Being rich sure does seem like fun.
Gavin Newsom's campaign coffers are filled to bursting right now, thanks to an aggressive fundraising push. He's raised about $3 million -- that's nearly twice what his competitor, incumbent Abel Maldonado, has raised.
That translates into about a half million of readily accessible cash for the San Francisco mayor, and only about $300,000 for Maldonado. Still nothing to sneeze at, of course.
Both candidates have plenty of wealthy friends to fund their campaigns. Gavin's been getting money from unions and firefighters, while Maldonado's chief backers include former LA Mayor Richard Riordan and, like Newsom, firefighters.

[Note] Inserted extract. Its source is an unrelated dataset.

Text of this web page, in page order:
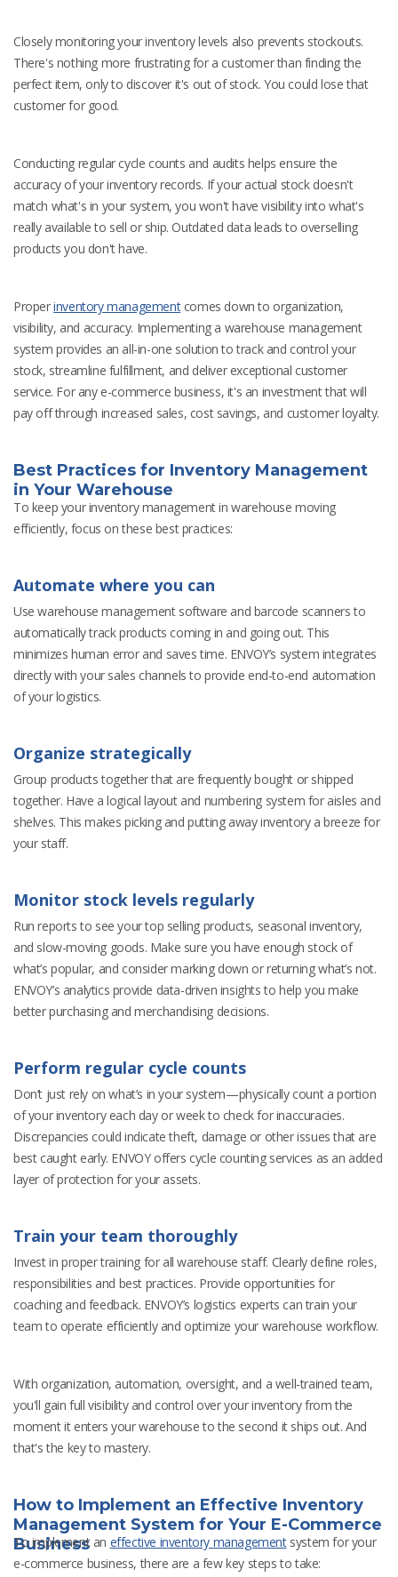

Gavin's also a hit with local school kids. At a recent campaign stop at Richmond Elementary, he was mobbed by small children demanding autographs.
Maldonado's biggest ally appears to be himself. He gave his own campaign a $100,000 loan.
Despite the healthy funding and a slew of endorsements, polls show the two candidates running neck-and-neck, so there's no telling which one will actually win. The two candidates have recently stepped up the rhetoric, with harsh new ads targeting each others' weaknesses.
But does it actually matter? Some observers point out that the lieutenant governor's race is pretty low-powered, with responsibilities limited mostly to appointing bureaucrats.